Ahí, en los periódicos y noticieros de TV, son glorificados un puñado de ignorantes que balbucean las mismas declaraciones estúpidas, atiborradas de obviedades y lugares comunes, una y otra vez (el contrincante siempre es un equipo difícil, tratarán de no darles el balón, todos darán lo mejor de sí mismos en el terreno). Y, cada vez, el hincha los oye hipnotizado, como si estuvieran revelando las claves de la creación del universo. El hincha, a su turno, busca su propia gloria rutinaria develando en las redes sociales su repetitiva condición de elegido de los dioses; o marchando exultante de felicidad en compañía de un ejército de otros elegidos, con los que alardea de su mítico heroísmo circular frente al rebaño de los efímeros Ulises de ayer por la tarde.
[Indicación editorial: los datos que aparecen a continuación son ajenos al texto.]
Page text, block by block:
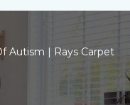
Autism | Rays Carpet
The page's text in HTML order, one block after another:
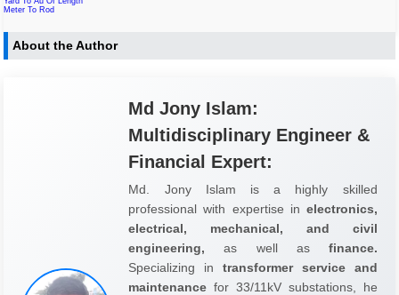
Meter To Rod
About the Author
Md Jony Islam:
Multidisciplinary Engineer &
Financial Expert:
Md. Jony Islam is a highly skilled
professional with expertise in electronics,
electrical, mechanical, and civil
engineering, as well as finance.
Specializing in transformer service and
maintenance for 33/11kV substations, he
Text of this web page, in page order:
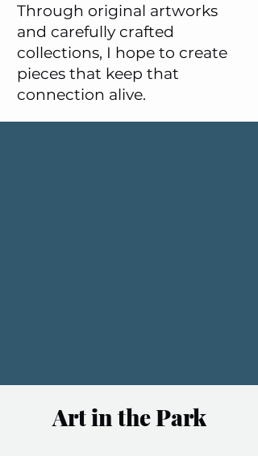
Through original artworks
and carefully crafted
collections, I hope to create
pieces that keep that
connection alive.
Art in the Park
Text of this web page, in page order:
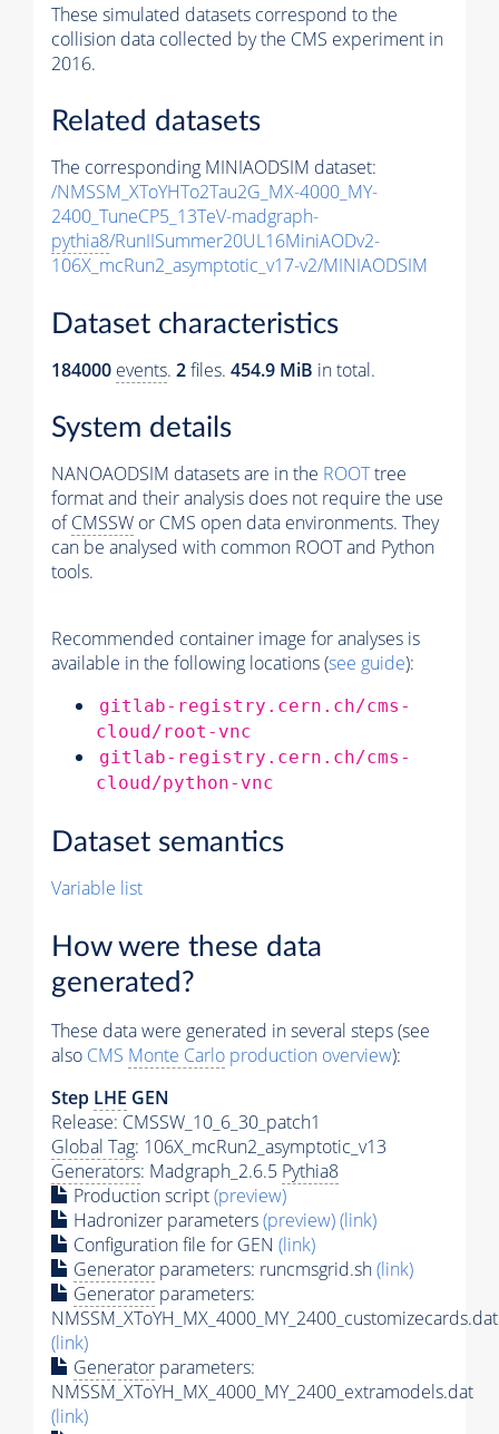
These simulated datasets correspond to the
collision data collected by the CMS experiment in
2016.
Related datasets
The corresponding MINIAODSIM dataset:
/NMSSM_XToYHTo2Tau2G_MX-4000_MY-
2400_TuneCP5_13TeV-madgraph-
pythia8/RunIISummer20UL16MiniAODv2-
106X_mcRun2_asymptotic_v17-v2/MINIAODSIM
Dataset characteristics
184000 events. 2files. 454.9 MiB in total.
System details
NANOAODSIM datasets are in the ROOTtree
format and their analysis does not require the use
ofCMSSW or CMS open data environments. They
can be analysed with common ROOT and Python
tools.
Recommended container image for analyses is
available in the following locations (see guide):
gitlab-registry.cern.ch/cms-
cloud/root-vnc
gitlab-registry.cern.ch/cms-
cloud/python-vnc
Dataset semantics
Variable list
How were these data
generated?
These data were generated in several steps (see
also CMS Monte Carlo production overview):
Step LHE GEN
Release: CMSSW_10_6_30_patch1
Global Tag: 106X_mcRun2_asymptotic_v13
Generators: Madgraph_2.6.5 Pythia8
Production script(preview)
Hadronizer parameters(preview)(link)
Configuration file for GEN (link)
Generator parameters: runcmsgrid.sh(link)
Generator parameters:
NMSSM_XToYH_MX_4000_MY_2400_customizecards.dat
(link)
Generator parameters:
NMSSM_XToYH_MX_4000_MY_2400_extramodels.dat
(link)
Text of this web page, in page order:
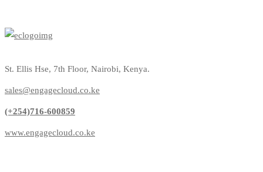
St. Ellis Hse, 7th Floor, Nairobi, Kenya.
sales@engagecloud.co.ke
(+254)716-600859
www.engagecloud.co.ke
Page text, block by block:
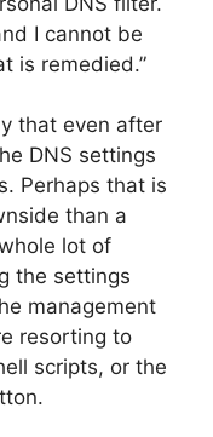
I cannot be
is remedied.”
that even after
DNS settings
Perhaps that is
than a
lot of
the settings
management
resorting to
scripts, or the

Heroísmo que consiste en sentarse a ver TV.
La diferencia con el Sombrerero es que éste al menos deja de celebrar un día del año, mientras que los avispados hinchas deportivos disfrutan de 365 días de placeres de obligatorio cumplimiento prefabricados por poderosas multinacionales: reflejos de felicidad condicionados, que deben surgir del mismo modo que la saliva acude a las fauces de un perro a la vista de un hueso, so pena de que el acomplejado hincha se sienta inferior ante otros gozques de dos patas que responden a lo mismo. Tal como la amabilidad programada de los funcionarios de la recepción de un hotel de cinco estrellas. O como el entusiasmo robótico de un recreacionista. Con el agravante de que al hincha, a diferencia del recreacionista y del recepcionista, no le pagan por ello, sino que es él quien suele pagar costoso merchandising: la estupidez llevada al límite.
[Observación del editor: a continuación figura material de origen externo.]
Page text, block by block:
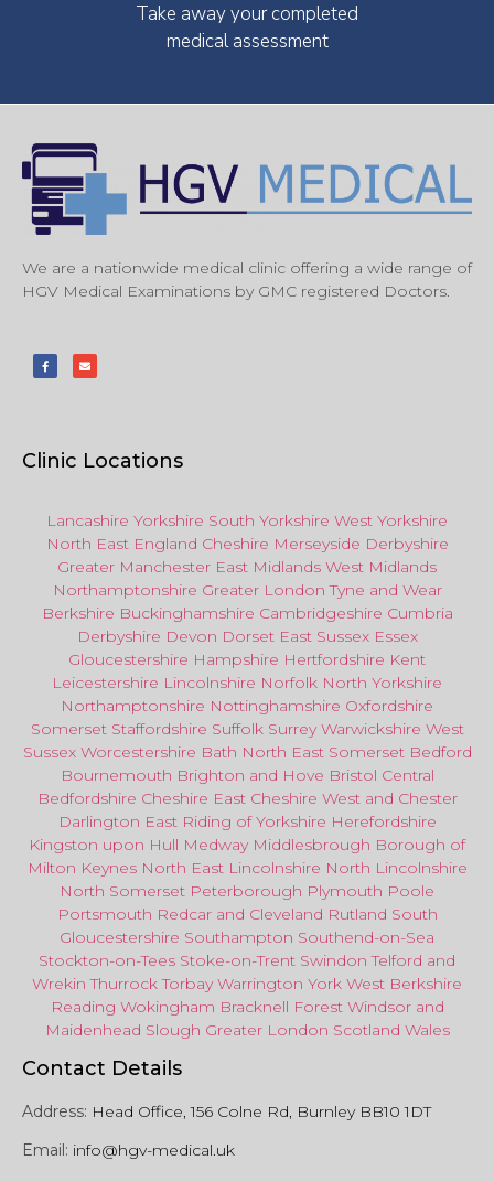
Take away your completed
medical assessment
We are a nationwide medical clinic offering a wide range of
HGV Medical Examinations by GMC registered Doctors.
Clinic Locations
Lancashire Yorkshire South Yorkshire West Yorkshire
North East England Cheshire Merseyside Derbyshire
Greater Manchester East Midlands West Midlands
Northamptonshire Greater London Tyne and Wear
Berkshire Buckinghamshire Cambridgeshire Cumbria
Derbyshire Devon Dorset East Sussex Essex
Gloucestershire Hampshire Hertfordshire Kent
Leicestershire Lincolnshire Norfolk North Yorkshire
Northamptonshire Nottinghamshire Oxfordshire
Somerset Staffordshire Suffolk Surrey Warwickshire West
Sussex Worcestershire Bath North EastSomerset Bedford
Bournemouth Brighton and Hove Bristol Central
Bedfordshire Cheshire East Cheshire West and Chester
Darlington East Riding of Yorkshire Herefordshire
Kingston upon Hull Medway Middlesbrough Borough of
Milton Keynes North East Lincolnshire North Lincolnshire
North Somerset Peterborough Plymouth Poole
Portsmouth Redcar and Cleveland Rutland South
Gloucestershire Southampton Southend-on-Sea
Stockton-on-Tees Stoke-on-Trent Swindon Telford and
Wrekin Thurrock Torbay Warrington York West Berkshire
Reading Wokingham Bracknell Forest Windsor and
Maidenhead Slough Greater London Scotland Wales
Contact Details
Address: Head Office, 156 Colne Rd, Burnley BB10 1DT
Email: info@hgv-medical.uk
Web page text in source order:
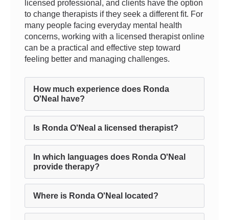
licensed professional, and clients have the option
to change therapists if they seek a different fit. For
many people facing everyday mental health
concerns, working with a licensed therapist online
can be a practical and effective step toward
feeling better and managing challenges.
How much experience does Ronda
O'Neal have?
Is Ronda O'Neal a licensed therapist?
In which languages does Ronda O'Neal
provide therapy?
Where is Ronda O'Neal located?
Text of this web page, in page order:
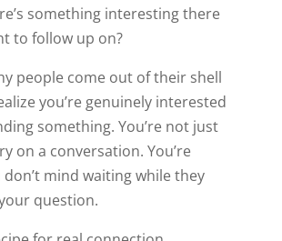
something interesting there
to follow up on?
people come out of their shell
you’re genuinely interested
something. You’re not just
on a conversation. You’re
mind waiting while they
question.
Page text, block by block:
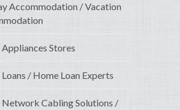
Accommodation / Vacation
Stores
/ Home Loan Experts
Network Cabling Solutions /
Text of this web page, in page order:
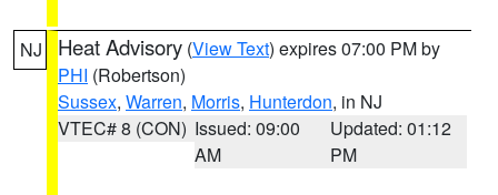
NJ Heat Advisory (View Text) expires 07:00 PM by
PHI (Robertson)
Sussex, Warren, Morris, Hunterdon, in NJ
VTEC# 8 (CON) Issued: 09:00
AM
Updated: 01:12
PM

A mi no me importaría un carajo nada de esto -cada cual que desperdicie su tiempo en lo que quiera- si no fuera porque, por culpa de los millardos de elegidos del destino que van por ahí con sus carísimas camisetas oficiales, hasta los restaurantes más finos interrumpen una apropiada música de fondo para poner en sus televisores el disco rayado del partido de turno, narrado a los gritos por un atajo de mequetrefes.
Pero ni modo: mientras yo espero el 2014 para disfrutar del infrecuente Mundial de Fútbol –que se da, a lo sumo, tres veces por década- no puedo darme el lujo de malquistarme con media humanidad. Así que, como supongo que no bien termina usted de leer esto comienza un partido de Messi, por favor transmítale –y reciba usted, de paso- mi más sincero abrazo de no-cumpleaños.
Lo veré esta tarde por ahí, celebrando con su bandera.